Have Publishers learnt from the past?

I was recently prompted to think about the sales policies of publishers when Criteo approached us to buy their inventory through a Criteo network. On the face of it one could argue it would be a good buy for us, potentially unique inventory, sourced through publisher deals that by many peoples opinion is good quality and high up the adserving priorities of the publisher. Obviously after about 1.5 secs I decided I was unlikely to contribute to the clever business model of Criteo by filling their coffers so they can then go pitch direct to our clients and move the business. That is not what this post is about but it set in motion some ideas that I think publishers should consider.

Companies like Criteo, have created a good business and are doing well in their niche but they got there through persuading publishers that they should sell to them quality impressions, in some instances first look, even above direct and brand channels at a low cpm vs those direct channels but high vs the RTB market. They deliver good business for them and everyone is happy.

Problem is that they buy a lot of it and need to get rid of it and so they want other people to buy it from them ie trading desks and potentially Ad networks / Managed DSPs.
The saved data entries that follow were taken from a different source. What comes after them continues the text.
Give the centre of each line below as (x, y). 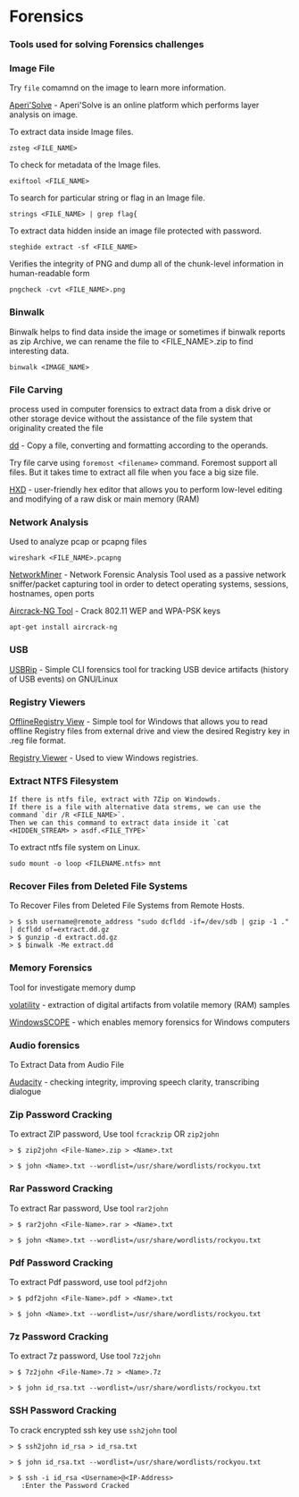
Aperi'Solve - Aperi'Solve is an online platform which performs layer (134, 106)
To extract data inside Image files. (71, 132)
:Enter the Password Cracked (75, 1485)
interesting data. (39, 351)
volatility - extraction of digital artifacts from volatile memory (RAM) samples (149, 1004)
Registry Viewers (48, 702)
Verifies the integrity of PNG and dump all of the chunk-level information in (146, 264)
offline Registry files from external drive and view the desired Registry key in (149, 731)
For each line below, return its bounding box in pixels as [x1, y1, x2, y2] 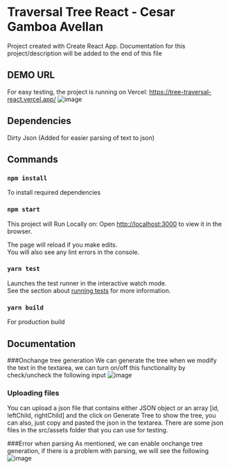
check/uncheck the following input [7, 371, 106, 379]
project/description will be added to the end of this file [7, 49, 163, 57]
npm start [7, 206, 40, 213]
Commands [7, 153, 59, 165]
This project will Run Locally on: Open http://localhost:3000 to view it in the [7, 220, 222, 228]
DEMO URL [7, 69, 55, 81]
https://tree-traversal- [148, 87, 212, 96]
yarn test [7, 265, 40, 273]
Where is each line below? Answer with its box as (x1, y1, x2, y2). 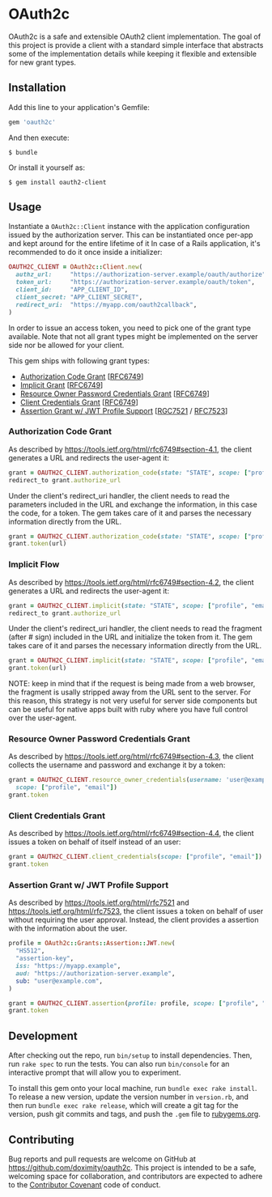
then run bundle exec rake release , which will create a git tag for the (8, 1101, 239, 1110)
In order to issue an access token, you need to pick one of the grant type (8, 323, 251, 333)
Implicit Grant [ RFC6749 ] (19, 380, 104, 389)
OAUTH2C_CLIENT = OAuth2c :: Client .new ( (8, 263, 143, 271)
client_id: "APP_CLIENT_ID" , (15, 286, 129, 294)
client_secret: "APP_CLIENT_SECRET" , (15, 293, 143, 301)
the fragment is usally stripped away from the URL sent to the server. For (8, 687, 252, 697)
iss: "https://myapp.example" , (15, 962, 121, 970)
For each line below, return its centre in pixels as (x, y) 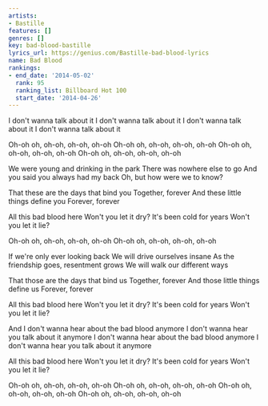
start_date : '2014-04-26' (59, 98)
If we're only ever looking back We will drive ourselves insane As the (121, 257)
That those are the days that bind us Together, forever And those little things (134, 281)
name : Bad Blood (35, 61)
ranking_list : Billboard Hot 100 (71, 90)
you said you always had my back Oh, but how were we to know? (116, 177)
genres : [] (26, 38)
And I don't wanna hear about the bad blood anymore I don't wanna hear (128, 329)
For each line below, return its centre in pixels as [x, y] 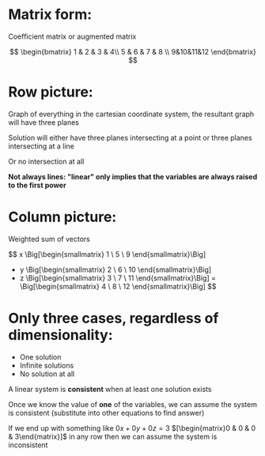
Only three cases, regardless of [114, 318]
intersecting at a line [42, 146]
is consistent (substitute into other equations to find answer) [106, 413]
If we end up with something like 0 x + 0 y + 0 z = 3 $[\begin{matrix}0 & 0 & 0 [132, 428]
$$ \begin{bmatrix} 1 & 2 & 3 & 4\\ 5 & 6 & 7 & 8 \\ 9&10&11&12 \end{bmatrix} [133, 51]
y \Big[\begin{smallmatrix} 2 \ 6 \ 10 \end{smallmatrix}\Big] [115, 269]
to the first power [37, 185]
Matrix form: [50, 15]
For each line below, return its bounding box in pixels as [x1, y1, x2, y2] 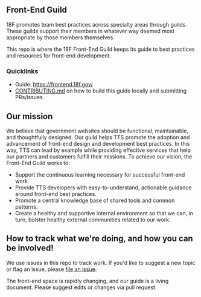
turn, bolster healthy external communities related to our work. [14, 216, 171, 223]
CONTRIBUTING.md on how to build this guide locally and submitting [14, 87, 187, 94]
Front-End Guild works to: [6, 159, 71, 166]
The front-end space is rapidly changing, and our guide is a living [6, 277, 169, 284]
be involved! [6, 243, 54, 253]
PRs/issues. [14, 94, 45, 101]
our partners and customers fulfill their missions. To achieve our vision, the [6, 152, 193, 160]
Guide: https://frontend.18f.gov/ [14, 81, 93, 88]
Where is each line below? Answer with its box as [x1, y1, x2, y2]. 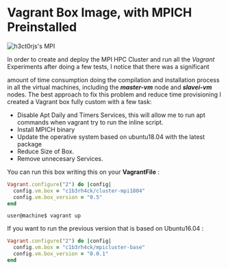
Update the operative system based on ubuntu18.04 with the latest [16, 132, 205, 141]
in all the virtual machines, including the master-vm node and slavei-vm [7, 83, 212, 91]
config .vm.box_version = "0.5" [13, 194, 103, 201]
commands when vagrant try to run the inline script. [16, 118, 164, 126]
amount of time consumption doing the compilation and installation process [7, 75, 220, 84]
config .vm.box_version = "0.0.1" [13, 251, 109, 257]
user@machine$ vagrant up [7, 212, 81, 220]
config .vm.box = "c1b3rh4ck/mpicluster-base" [13, 244, 146, 251]
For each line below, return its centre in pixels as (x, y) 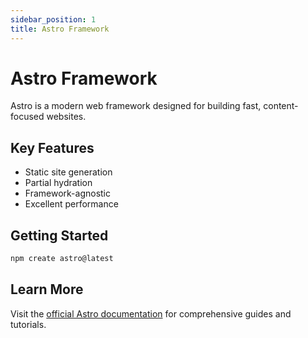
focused (27, 117)
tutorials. (28, 324)
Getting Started (59, 235)
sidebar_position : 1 (53, 19)
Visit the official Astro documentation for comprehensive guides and (151, 313)
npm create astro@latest (62, 259)
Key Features (52, 147)
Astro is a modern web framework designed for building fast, (136, 106)
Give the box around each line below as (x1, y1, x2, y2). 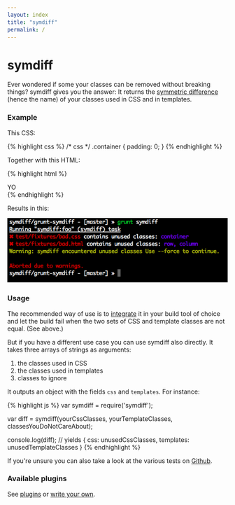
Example (7, 113, 38, 123)
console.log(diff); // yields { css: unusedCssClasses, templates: (7, 435, 190, 444)
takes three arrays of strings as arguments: (7, 345, 131, 354)
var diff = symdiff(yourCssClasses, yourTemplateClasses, (7, 414, 173, 423)
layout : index (7, 11, 49, 18)
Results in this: (7, 204, 50, 212)
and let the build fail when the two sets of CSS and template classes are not (7, 317, 225, 325)
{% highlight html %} (7, 169, 68, 178)
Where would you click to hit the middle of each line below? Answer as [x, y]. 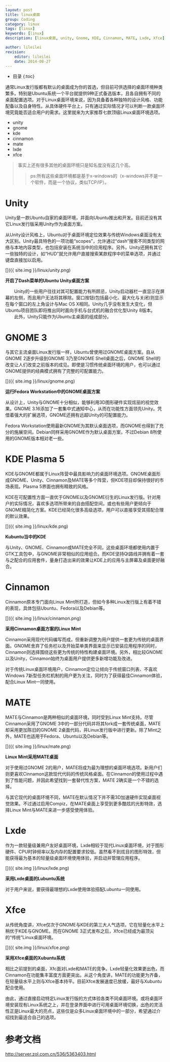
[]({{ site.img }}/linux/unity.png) [38, 270]
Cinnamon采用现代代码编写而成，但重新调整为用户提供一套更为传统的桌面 [82, 640]
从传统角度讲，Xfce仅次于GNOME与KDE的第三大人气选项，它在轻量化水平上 [85, 924]
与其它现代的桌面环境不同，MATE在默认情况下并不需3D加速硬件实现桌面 [81, 797]
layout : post [19, 10]
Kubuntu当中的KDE [26, 537]
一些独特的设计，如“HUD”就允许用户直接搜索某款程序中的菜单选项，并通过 [83, 254]
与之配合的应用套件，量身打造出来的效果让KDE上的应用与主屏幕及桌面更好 [83, 560]
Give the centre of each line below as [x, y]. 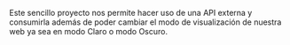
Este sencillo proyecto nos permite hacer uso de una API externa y [131, 13]
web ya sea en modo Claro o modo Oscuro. [89, 31]
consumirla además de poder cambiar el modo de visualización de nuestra [145, 22]
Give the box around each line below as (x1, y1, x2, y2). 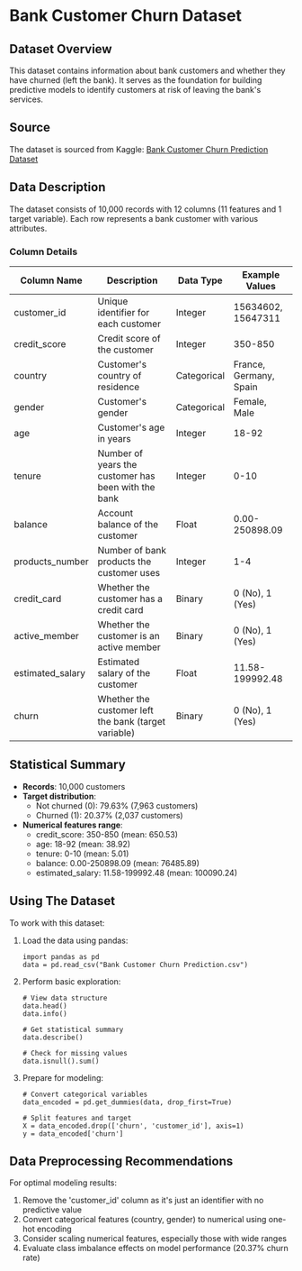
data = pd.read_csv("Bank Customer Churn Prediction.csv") (22, 960, 249, 969)
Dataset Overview (9, 41, 112, 57)
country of (97, 369, 142, 381)
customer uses (97, 566, 161, 579)
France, (233, 358, 266, 370)
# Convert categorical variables (22, 1090, 148, 1099)
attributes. (9, 223, 48, 233)
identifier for (97, 306, 150, 318)
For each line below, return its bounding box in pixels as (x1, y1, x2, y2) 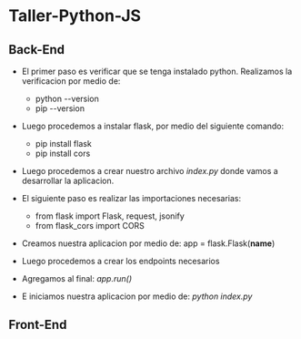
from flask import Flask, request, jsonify (35, 211, 186, 221)
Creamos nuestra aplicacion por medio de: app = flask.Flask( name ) (21, 238, 276, 249)
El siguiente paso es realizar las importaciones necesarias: (21, 193, 242, 203)
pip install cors (35, 148, 91, 159)
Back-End (8, 42, 65, 57)
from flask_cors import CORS (35, 221, 145, 231)
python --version (35, 93, 99, 104)
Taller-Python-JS (8, 5, 142, 26)
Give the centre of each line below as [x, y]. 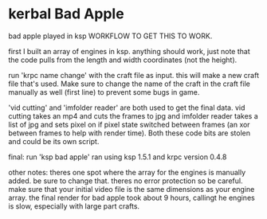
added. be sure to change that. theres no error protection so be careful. [126, 181]
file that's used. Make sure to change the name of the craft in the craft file [130, 84]
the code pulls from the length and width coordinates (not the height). [123, 60]
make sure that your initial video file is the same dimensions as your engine [132, 189]
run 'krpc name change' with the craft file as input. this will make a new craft [134, 75]
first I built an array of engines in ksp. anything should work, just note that [129, 51]
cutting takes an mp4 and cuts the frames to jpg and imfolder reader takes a [133, 115]
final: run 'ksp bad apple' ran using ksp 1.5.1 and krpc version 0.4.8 [118, 157]
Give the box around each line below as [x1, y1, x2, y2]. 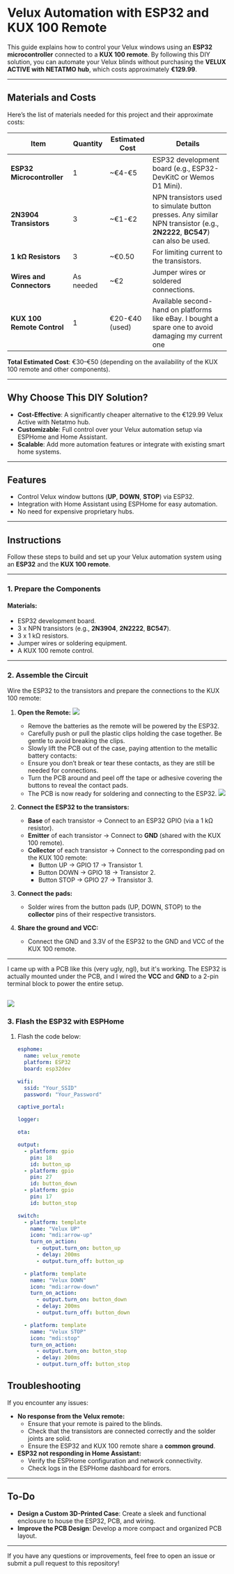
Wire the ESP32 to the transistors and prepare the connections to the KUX [7, 686, 220, 695]
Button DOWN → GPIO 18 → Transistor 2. [38, 868, 156, 876]
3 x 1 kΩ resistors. [17, 631, 69, 640]
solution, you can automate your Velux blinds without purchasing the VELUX [7, 57, 226, 66]
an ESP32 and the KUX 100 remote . [7, 560, 111, 569]
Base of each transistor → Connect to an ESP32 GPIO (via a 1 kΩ [27, 816, 214, 825]
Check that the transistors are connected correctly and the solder [27, 1427, 216, 1435]
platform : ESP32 [24, 1059, 71, 1066]
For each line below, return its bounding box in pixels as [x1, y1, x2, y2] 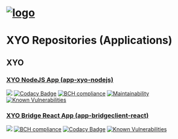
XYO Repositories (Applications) [6, 34, 173, 48]
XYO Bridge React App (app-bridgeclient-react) [6, 111, 149, 120]
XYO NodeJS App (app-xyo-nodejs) [6, 75, 113, 84]
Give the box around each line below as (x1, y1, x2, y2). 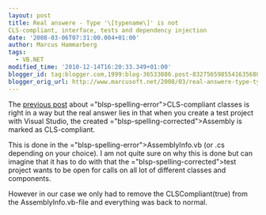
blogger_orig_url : (8, 77, 69, 85)
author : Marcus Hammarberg (8, 41, 97, 49)
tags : (8, 48, 26, 56)
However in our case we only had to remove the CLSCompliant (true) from (8, 189, 248, 198)
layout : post (8, 11, 51, 20)
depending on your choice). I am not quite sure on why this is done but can (8, 148, 253, 158)
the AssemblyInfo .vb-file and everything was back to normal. (8, 197, 208, 206)
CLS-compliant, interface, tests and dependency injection (8, 26, 207, 34)
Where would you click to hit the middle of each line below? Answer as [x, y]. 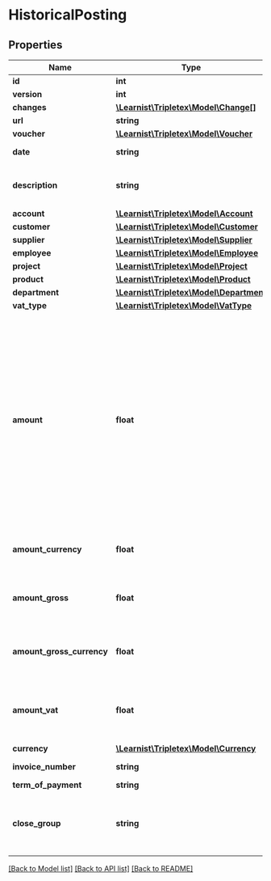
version [27, 94]
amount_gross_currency [60, 651]
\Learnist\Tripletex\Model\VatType [184, 305]
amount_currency [47, 549]
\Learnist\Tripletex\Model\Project [181, 266]
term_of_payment [47, 785]
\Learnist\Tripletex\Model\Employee [187, 253]
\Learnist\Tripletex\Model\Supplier [184, 240]
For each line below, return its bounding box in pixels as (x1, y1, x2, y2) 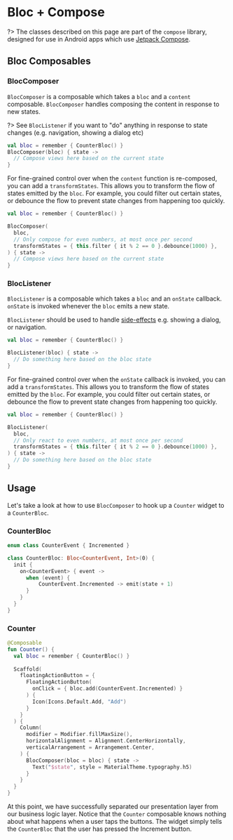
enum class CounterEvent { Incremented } (7, 542, 130, 549)
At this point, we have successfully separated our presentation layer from (7, 802, 219, 811)
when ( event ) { (25, 574, 71, 582)
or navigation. (7, 323, 47, 332)
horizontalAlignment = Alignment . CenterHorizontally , (25, 737, 187, 744)
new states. (7, 107, 41, 116)
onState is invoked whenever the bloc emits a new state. (7, 302, 170, 310)
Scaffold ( (13, 665, 42, 673)
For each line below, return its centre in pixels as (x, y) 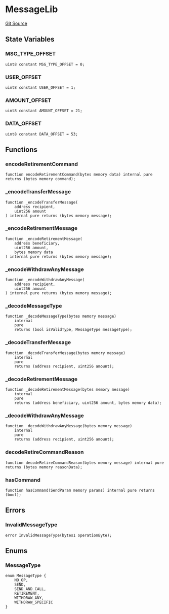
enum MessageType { (26, 576)
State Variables (30, 39)
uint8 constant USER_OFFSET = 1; (40, 87)
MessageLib (32, 9)
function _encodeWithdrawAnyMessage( (45, 280)
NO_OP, (21, 580)
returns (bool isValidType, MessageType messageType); (73, 330)
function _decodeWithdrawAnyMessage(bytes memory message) (69, 426)
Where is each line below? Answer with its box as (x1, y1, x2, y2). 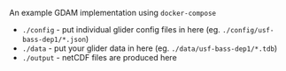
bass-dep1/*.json (21, 35, 87, 44)
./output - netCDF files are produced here (21, 53, 177, 62)
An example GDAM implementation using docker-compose (9, 8, 217, 18)
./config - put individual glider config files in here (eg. (21, 25, 221, 34)
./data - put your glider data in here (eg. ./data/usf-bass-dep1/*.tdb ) (21, 43, 278, 53)
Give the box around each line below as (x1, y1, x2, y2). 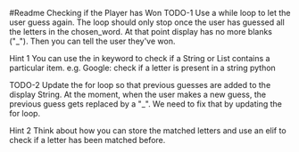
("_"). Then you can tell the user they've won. (9, 36, 176, 46)
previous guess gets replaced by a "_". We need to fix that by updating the (9, 99, 283, 109)
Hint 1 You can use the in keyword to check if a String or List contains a (9, 53, 270, 63)
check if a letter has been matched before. (9, 135, 166, 145)
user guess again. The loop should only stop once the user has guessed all (9, 17, 286, 28)
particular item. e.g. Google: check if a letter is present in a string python (9, 62, 277, 73)
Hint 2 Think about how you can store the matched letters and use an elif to (9, 125, 287, 136)
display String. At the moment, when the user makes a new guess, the (9, 89, 266, 100)
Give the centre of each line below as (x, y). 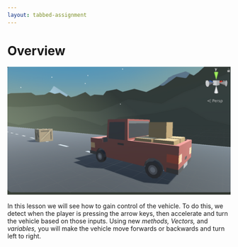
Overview (36, 51)
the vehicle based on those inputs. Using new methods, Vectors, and (108, 221)
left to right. (24, 236)
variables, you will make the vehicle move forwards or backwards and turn (116, 229)
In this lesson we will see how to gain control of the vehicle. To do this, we (115, 206)
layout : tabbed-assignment (47, 15)
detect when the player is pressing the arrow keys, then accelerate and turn (118, 214)
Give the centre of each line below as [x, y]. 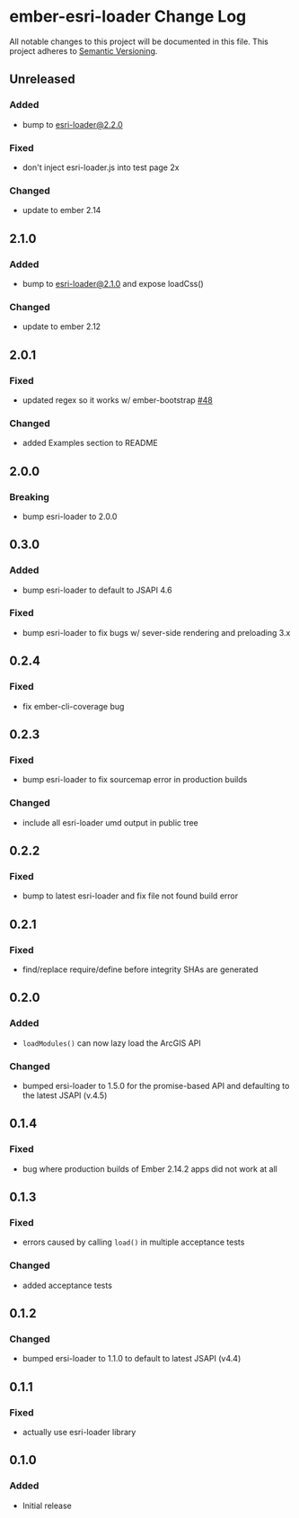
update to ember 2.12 [62, 326]
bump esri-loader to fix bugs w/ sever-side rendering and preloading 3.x [156, 632]
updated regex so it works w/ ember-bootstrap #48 [117, 400]
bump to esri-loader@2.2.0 [72, 124]
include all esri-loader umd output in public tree [110, 822]
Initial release [47, 1505]
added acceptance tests [67, 1285]
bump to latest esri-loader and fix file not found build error [130, 896]
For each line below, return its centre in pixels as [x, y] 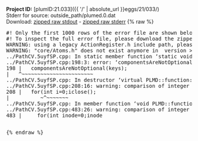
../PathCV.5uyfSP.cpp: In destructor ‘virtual [75, 80]
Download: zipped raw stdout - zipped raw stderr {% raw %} [80, 22]
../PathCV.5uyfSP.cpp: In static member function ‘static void [99, 56]
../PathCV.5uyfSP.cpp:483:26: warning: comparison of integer [98, 109]
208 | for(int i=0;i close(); [51, 92]
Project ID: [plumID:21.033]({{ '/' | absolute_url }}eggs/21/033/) [83, 9]
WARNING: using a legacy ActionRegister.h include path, [90, 45]
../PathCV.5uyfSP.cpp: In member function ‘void [77, 104]
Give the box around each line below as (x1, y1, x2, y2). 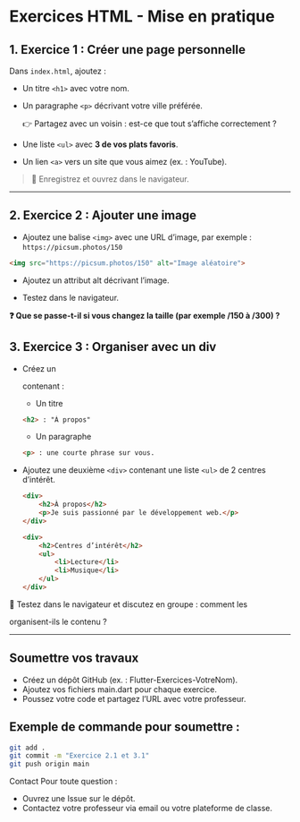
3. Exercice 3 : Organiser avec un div (9, 339, 217, 355)
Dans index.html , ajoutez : (9, 65, 107, 76)
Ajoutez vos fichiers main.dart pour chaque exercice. (21, 683, 217, 695)
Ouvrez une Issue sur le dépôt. (21, 793, 136, 804)
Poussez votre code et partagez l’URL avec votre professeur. (21, 693, 246, 704)
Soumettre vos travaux (9, 651, 139, 666)
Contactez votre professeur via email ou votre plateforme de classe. (21, 803, 273, 814)
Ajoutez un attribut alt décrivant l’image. (21, 275, 170, 286)
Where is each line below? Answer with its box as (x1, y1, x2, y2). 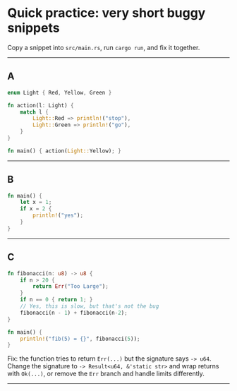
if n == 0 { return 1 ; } (20, 296, 93, 303)
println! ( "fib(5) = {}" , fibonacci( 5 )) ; (20, 335, 140, 342)
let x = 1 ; (20, 199, 52, 206)
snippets (7, 20, 60, 36)
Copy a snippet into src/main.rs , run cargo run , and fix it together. (7, 43, 200, 52)
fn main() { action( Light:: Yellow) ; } (7, 147, 121, 155)
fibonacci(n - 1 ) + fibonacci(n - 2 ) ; (20, 309, 128, 316)
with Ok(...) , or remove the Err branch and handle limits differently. (7, 369, 205, 378)

The demand in the exchanges has increased significantly since many of those deals were done and so cpms for quality inventory like this will likely create a higher cpm than they bought from the publishers. So that means then that trading desks are buying good inventory from Criteo rather than direct from the publisher? Is that what the publisher had in mind when they sold or agreed to the positioning of the sale?

I think it raises questions that publishers yet again have to face, is it better to sell at a flat cpm or find other channels to monetise. A lot of big names are doing this and for me makes no sense, if you want your inventory to be monetised, come see us rather than put us, your direct buyers second to someone who is re selling it to us? It is time to ditch the flat cpm and embrace the auctions and private market places.

We can also offer transparency to the publishers as to how well their inventory is performing and we can partner to create improvements for them and us. The alternative is sell and see no insights. In my view that era has ended. Publishers, come talk to us we can help you with that.